_Activity_
The lines wanted are those in the data below that include "response".

*** Opening Information shown ***

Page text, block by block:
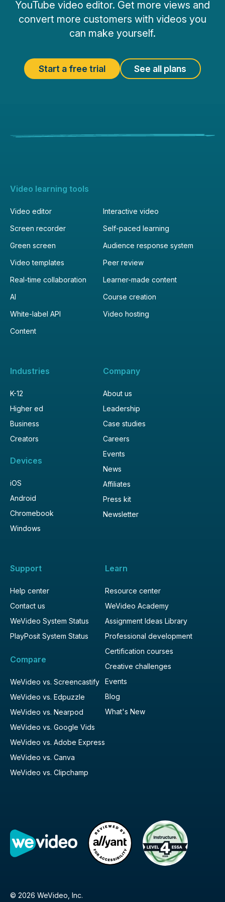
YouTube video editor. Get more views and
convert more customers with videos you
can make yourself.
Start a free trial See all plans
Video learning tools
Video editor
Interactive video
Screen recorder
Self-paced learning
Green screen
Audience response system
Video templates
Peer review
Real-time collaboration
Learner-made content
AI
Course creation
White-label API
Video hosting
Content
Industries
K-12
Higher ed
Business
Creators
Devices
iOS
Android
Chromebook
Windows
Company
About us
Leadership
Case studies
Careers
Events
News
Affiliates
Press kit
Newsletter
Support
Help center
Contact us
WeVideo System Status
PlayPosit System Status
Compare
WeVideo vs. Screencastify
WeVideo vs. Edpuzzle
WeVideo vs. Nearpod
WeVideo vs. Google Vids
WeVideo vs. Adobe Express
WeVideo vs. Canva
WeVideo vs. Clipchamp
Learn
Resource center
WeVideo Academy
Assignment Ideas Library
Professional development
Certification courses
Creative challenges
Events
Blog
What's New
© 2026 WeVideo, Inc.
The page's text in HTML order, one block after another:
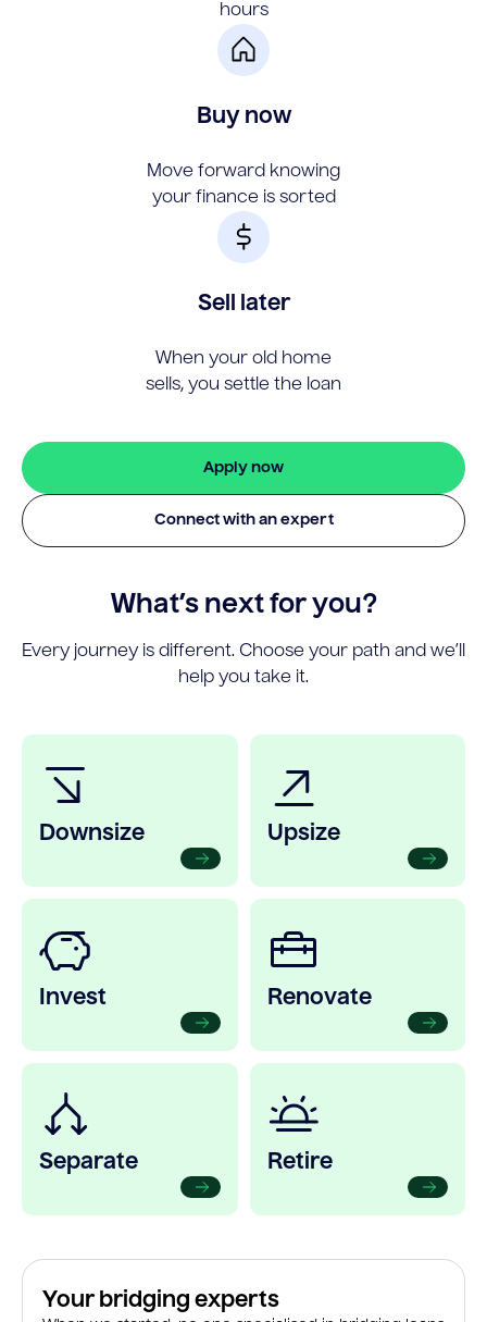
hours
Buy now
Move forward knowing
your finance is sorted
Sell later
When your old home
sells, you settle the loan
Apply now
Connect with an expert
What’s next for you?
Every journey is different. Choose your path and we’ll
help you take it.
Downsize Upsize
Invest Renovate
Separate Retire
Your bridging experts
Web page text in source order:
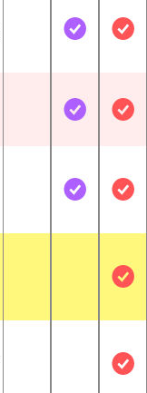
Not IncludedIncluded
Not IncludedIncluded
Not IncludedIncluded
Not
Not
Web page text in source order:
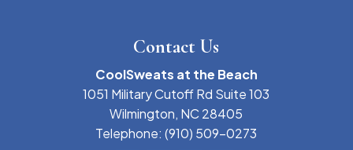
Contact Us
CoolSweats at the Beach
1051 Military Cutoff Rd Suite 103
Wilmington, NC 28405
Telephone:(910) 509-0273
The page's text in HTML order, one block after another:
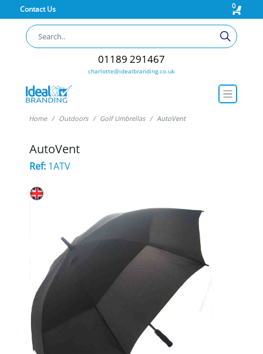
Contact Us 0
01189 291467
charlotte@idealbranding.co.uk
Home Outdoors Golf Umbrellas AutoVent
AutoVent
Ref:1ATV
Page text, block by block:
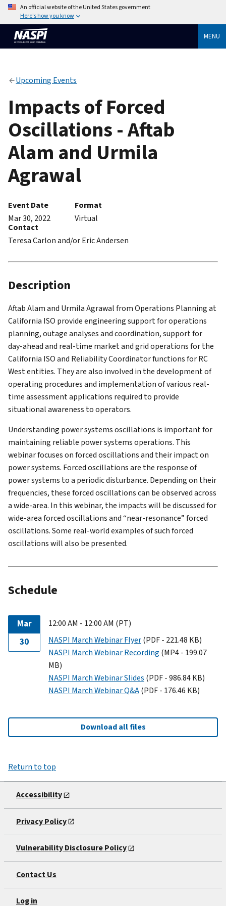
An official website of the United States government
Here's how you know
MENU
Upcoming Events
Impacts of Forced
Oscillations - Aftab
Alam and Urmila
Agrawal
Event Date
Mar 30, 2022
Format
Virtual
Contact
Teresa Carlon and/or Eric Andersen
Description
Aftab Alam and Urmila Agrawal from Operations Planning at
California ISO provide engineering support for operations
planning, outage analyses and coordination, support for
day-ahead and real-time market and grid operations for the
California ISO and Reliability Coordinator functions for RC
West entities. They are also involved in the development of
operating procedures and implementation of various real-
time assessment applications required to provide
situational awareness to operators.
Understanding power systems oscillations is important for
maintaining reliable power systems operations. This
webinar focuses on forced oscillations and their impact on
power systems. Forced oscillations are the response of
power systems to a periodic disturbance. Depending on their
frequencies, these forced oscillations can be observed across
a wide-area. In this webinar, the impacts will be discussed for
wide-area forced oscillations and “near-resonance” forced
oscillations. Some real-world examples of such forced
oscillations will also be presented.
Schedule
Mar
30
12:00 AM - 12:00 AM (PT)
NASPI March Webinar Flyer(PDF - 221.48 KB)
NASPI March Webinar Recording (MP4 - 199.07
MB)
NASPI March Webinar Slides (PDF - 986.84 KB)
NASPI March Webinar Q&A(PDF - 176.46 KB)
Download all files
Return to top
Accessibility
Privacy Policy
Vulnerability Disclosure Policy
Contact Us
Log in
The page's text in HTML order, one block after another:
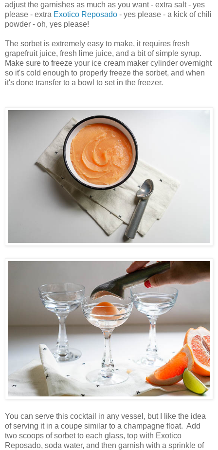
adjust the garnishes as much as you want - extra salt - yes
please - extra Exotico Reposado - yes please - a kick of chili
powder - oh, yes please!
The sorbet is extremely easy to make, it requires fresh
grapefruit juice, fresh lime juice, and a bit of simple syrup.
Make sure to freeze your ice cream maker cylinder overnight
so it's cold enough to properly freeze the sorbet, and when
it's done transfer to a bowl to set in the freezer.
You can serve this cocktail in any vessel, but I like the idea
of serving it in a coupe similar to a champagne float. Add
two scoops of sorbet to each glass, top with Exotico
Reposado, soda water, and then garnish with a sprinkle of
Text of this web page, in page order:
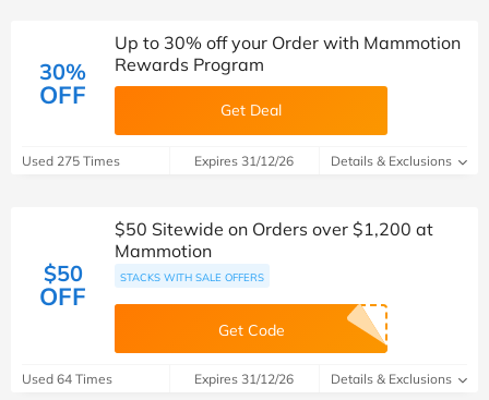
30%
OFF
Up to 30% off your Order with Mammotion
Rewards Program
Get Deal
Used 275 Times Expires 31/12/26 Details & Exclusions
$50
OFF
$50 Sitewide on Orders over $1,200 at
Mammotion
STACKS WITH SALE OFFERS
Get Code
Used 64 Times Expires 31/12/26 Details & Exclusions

*** Closing Information shown ***

_Output_
Audience response system
power systems. Forced oscillations are the response of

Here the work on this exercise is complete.